Two days after that appointment, I went on a small vacation to Las Vegas with my husband to see Metallica. Despite a few relatively minor setbacks and lack of sleep, I had a good time overall. For a few days, my mental health wasn’t a burden, but the nightmares restarted once I got home. I feel like my brain closed a dam to hold back all these intense feelings for a short break and then burst open the flood gates once things returned to normal. I’ve been struggling with a mental low that’s kept me on edge ever since.  

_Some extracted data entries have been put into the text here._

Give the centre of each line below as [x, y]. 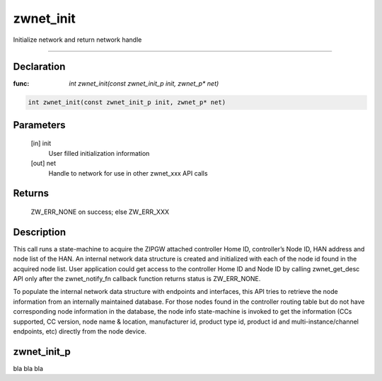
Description [40, 232]
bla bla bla [28, 368]
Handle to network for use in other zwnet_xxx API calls [128, 173]
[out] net [44, 164]
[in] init [41, 143]
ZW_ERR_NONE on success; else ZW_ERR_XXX [100, 212]
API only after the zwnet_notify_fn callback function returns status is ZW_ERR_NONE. [137, 279]
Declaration [39, 67]
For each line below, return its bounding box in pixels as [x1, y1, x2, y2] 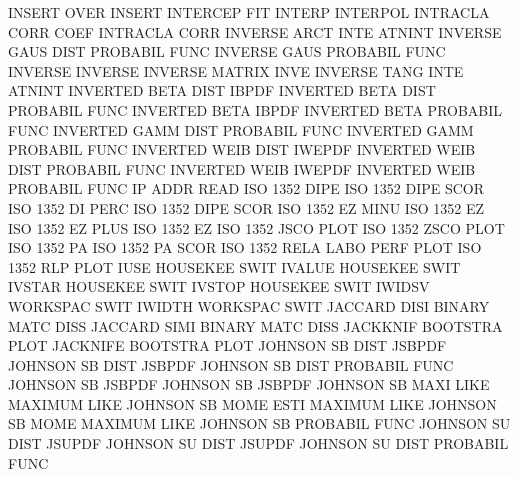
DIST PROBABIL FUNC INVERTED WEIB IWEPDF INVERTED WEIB [8, 158, 476, 179]
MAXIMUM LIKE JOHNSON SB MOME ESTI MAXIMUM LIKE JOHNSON [8, 393, 497, 414]
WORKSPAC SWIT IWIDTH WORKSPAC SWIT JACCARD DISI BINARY [8, 295, 490, 316]
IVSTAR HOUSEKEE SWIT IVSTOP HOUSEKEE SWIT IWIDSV [8, 276, 430, 297]
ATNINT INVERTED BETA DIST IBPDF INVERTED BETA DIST [8, 80, 436, 101]
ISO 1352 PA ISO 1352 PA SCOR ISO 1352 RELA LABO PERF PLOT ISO [8, 237, 482, 258]
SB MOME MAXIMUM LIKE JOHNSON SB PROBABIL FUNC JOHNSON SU [8, 413, 511, 434]
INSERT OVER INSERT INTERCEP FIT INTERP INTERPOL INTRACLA [8, 2, 490, 22]

I dreamt my mother declared my younger brothers were long lost princes of a Russian empire; the older of the two was the “golden prince”. I spoke up that she was either lying or if she was telling the truth that should have also meant I was the long lost princess, but everyone laughed at the notion whilst my mother glared at me from a distance. “How could your mother be untruthful? How could you be a princess? Nonsense!” Ashamed, I found myself enveloped in blackness and eventually realized I was in the shadow of my mother and brothers—a shadow that grew bigger the further they were with their backs towards me. It was an obvious metaphor to my mother favoring my two younger brothers over me, particularly the older of the two who was her perfect golden child that I was always compared to during and after the divorce. I wasn’t as organized, quiet, academic, or well-behaved as he was. My other brother, the one with mental health issues and alcoholism later in life, could do no wrong no matter what he did like your typical baby of the family. “There’s too much estrogen in this house,” she would say to me; her only daughter and therefore the only other female member of the household. Of course, I couldn’t say how she made me feel because she would blow me off and likely no one would have believed me because everyone knew her as the sweet little lady who couldn’t possibly have a mean bone in her body after everything she went through during her two chaotic marriages—not that I didn’t try to stand up to her from time to time.  

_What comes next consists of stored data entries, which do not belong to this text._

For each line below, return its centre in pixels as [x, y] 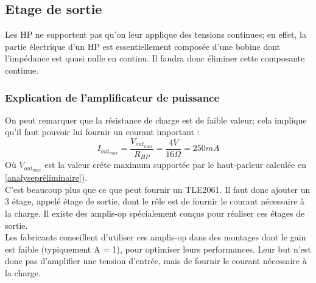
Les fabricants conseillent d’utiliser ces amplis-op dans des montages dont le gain [156, 237]
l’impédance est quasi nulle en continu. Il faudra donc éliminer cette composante [155, 58]
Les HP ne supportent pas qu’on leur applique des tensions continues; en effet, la [156, 34]
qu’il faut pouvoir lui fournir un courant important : [102, 132]
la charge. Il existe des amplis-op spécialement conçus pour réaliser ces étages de [155, 213]
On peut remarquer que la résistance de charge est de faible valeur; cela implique [156, 120]
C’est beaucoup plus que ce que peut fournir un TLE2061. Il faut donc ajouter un [158, 189]
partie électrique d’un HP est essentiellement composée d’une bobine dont [143, 46]
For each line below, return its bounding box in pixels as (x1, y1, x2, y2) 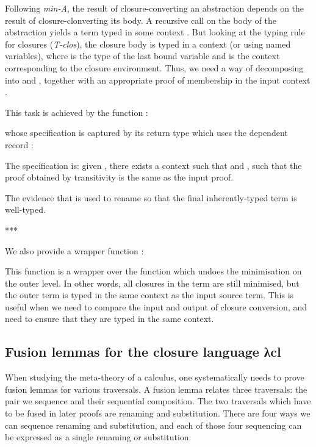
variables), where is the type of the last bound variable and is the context (5, 49, 280, 62)
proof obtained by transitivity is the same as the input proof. (5, 171, 234, 184)
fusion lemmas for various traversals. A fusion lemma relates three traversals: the (5, 382, 307, 395)
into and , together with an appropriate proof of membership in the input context (5, 73, 311, 86)
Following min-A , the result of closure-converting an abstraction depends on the (5, 2, 304, 14)
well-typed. (5, 203, 46, 216)
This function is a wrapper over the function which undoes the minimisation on (5, 265, 302, 277)
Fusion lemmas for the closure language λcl (5, 342, 281, 361)

Since then, I’ve been automatically recalling memories. Some always lurk in the back of my mind like the things I wrote about when I started the Don’t Worry, Do Your Best blog two years ago. Some I sort of forgot. One such memory was when I was really little. I was misbehaving and she spanked me on the bottom—not hard, but just enough to put me in my place. I had somehow learned about physical abuse at that age, possibly through my parent’s own marriage, and I called her out on it. “I think I’m being abused!” Her response was to put me in the car, drive down to the police station, and demanded that I file a report with the police if I truly believed I was being abused. I only vaguely remember being brought to the police station and would otherwise have forgotten about this incident if she hadn’t repeatedly told friends and family about how she called my bluff. At the time, they laughed about it like she was repeating a joke she heard. Fucking Boomers. “She knew that she wasn’t being abused!” when she commented on why I wouldn’t leave the car. Of course I couldn’t bring myself to get out of the car—I was a nervous toddler for fuck’s sake! I never thought of how fucked up that story actually was until now and was possibly a reason why I didn’t come forward about what she put me through emotionally and mentally.

My next appointment is in ten hours and I’m admittedly a little scared—what other fucking shitty memories will it unlock?